To reduce compliance costs and other issues (for example, firewalls or lack of capacity in members’ email accounts, necessitating hard copies), the Bill proposes allowing providers to send hyperlinks in emails which link to annual reports, where members have expressly agreed in writing to this arrangement.
We think this is unnecessarily bureaucratic and cumbersome and that it should suffice for a member simply to have provided an email address. Section 219(1) of the KiwiSaver Act prescribes that providing an email address is treated as consent “to use, provide, or accept information in an electronic form for the purposes of this Act and the Electronic Transactions Act 2002”.
When we proposed to Inland Revenue last July that KiwiSaver schemes be permitted to deliver annual reports by hyperlink, we urged that registered superannuation schemes also be covered. That remains our view. We understand the point was to be discussed between agencies.
The Bill will clarify that where no PAYE deduction is required from a child’s wage (because the child earns less than $2,340 a year) no wage-sourced KiwiSaver contributions are required either.
Home purchase withdrawals – prior leasehold estates
The Bill proposes deleting the current prohibition (with exceptions) on withdrawing KiwiSaver savings to put towards a home purchase if the KiwiSaver has previously held a leasehold estate.
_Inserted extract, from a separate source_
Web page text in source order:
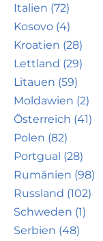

This deletion, aimed principally at prior residential tenancies, will also mean that owning a residential home under a prior registered long-term lease of (say) council or Māori land, will not prevent a home purchase withdrawal or, by extension, the receipt of a KiwiSaver home deposit subsidy.
Because the Bill is remedial, policymakers should take this opportunity to clarify that the KiwiSaver Act does not limit the application of relevant contract and consumer protection legislation (and to prescribe that, when any membership contract is cancelled, the repayment provisions relating to invalid enrolments are treated as applying).
Successors in business should also be permitted to invoke the (otherwise grandfathered) provisions for employer exemptions from the KiwiSaver automatic enrolment rules.